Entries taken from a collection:
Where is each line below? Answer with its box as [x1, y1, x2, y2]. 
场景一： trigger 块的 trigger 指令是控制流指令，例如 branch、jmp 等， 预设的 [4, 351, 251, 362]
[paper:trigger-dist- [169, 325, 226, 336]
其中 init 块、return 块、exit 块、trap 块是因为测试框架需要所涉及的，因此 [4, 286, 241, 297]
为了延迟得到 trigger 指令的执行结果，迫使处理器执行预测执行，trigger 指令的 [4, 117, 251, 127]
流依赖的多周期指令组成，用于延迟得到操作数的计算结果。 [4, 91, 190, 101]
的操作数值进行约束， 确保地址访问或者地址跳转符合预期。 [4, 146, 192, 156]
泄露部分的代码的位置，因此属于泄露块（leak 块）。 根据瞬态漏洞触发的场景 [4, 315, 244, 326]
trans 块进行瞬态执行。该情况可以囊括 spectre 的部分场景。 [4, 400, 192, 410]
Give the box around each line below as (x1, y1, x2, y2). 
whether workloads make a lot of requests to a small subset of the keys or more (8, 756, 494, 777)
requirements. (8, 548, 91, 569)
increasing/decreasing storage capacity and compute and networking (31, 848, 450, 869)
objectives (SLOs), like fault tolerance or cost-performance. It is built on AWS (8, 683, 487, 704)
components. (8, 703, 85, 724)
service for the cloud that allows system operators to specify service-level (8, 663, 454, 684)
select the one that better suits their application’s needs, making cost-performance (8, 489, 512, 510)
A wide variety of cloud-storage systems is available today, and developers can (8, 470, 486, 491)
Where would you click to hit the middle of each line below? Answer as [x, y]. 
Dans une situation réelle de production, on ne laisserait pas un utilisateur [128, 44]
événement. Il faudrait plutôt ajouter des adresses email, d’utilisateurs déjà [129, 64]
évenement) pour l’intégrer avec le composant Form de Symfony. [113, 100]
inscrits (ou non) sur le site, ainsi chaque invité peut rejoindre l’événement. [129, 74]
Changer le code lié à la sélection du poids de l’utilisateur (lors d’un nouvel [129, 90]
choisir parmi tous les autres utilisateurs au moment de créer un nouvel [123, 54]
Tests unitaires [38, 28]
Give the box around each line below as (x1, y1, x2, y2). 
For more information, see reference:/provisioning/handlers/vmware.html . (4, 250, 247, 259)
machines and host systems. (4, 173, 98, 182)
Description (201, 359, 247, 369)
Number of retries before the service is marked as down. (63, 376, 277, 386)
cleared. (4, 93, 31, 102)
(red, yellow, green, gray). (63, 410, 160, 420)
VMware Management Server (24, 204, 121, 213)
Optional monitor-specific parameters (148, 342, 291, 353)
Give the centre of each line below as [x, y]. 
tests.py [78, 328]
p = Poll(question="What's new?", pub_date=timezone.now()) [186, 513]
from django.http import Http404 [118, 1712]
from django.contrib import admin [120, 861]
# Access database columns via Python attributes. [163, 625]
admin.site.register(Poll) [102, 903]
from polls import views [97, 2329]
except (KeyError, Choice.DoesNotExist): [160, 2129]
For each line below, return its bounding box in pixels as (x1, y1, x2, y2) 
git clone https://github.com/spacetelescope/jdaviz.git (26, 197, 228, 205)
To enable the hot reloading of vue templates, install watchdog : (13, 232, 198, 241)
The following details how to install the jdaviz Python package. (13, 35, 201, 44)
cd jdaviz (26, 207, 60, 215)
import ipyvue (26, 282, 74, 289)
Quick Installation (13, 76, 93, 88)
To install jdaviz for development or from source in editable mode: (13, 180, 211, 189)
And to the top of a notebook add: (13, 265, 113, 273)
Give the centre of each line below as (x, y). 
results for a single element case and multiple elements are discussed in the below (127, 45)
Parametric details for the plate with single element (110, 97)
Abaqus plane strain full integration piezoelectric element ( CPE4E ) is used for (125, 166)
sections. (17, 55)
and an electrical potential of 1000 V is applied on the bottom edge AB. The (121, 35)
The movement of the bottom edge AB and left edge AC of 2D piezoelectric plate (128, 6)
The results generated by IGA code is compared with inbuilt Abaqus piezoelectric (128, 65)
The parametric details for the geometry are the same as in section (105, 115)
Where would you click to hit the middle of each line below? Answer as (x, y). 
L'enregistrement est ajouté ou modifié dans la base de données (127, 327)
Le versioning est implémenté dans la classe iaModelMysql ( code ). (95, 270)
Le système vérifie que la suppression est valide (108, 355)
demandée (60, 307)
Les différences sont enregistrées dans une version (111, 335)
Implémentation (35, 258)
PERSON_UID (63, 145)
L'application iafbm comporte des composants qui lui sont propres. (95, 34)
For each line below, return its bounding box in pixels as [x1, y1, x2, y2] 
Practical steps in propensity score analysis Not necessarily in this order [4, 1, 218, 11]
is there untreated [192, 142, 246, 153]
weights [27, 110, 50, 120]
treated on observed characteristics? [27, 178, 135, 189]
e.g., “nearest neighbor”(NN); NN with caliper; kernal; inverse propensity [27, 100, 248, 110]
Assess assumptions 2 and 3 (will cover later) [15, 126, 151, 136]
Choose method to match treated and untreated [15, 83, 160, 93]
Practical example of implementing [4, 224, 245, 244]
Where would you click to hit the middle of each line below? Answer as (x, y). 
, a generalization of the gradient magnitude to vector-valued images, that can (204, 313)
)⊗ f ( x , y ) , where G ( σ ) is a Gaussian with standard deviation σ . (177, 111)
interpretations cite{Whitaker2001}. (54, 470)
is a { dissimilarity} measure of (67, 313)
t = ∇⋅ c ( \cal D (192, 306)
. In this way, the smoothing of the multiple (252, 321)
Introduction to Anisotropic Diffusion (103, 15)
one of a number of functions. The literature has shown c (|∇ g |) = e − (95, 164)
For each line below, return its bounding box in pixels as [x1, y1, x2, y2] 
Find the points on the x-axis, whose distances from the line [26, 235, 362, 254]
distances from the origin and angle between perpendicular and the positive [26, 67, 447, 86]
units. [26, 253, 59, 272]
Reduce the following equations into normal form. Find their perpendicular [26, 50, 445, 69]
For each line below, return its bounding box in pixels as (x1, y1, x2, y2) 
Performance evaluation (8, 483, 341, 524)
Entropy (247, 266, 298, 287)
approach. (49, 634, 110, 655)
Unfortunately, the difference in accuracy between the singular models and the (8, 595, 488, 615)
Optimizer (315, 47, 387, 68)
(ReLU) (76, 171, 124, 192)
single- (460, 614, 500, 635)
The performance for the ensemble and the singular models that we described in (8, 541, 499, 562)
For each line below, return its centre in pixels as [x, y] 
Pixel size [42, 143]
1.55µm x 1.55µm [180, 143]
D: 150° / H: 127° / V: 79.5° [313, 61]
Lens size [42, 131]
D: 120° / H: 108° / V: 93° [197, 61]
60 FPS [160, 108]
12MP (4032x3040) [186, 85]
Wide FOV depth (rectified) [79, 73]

Requirement
The required answer is the exact run of lines above starting at the line with "tests.py [78, 328]" and ending at the line with "git clone https://github.com/spacetelescope/jdaviz.git", with both ends present.

Exercise answer
tests.py [78, 328]
p = Poll(question="What's new?", pub_date=timezone.now()) [186, 513]
from django.http import Http404 [118, 1712]
from django.contrib import admin [120, 861]
# Access database columns via Python attributes. [163, 625]
admin.site.register(Poll) [102, 903]
from polls import views [97, 2329]
except (KeyError, Choice.DoesNotExist): [160, 2129]
For each line below, return its bounding box in pixels as (x1, y1, x2, y2) 
git clone https://github.com/spacetelescope/jdaviz.git (26, 197, 228, 205)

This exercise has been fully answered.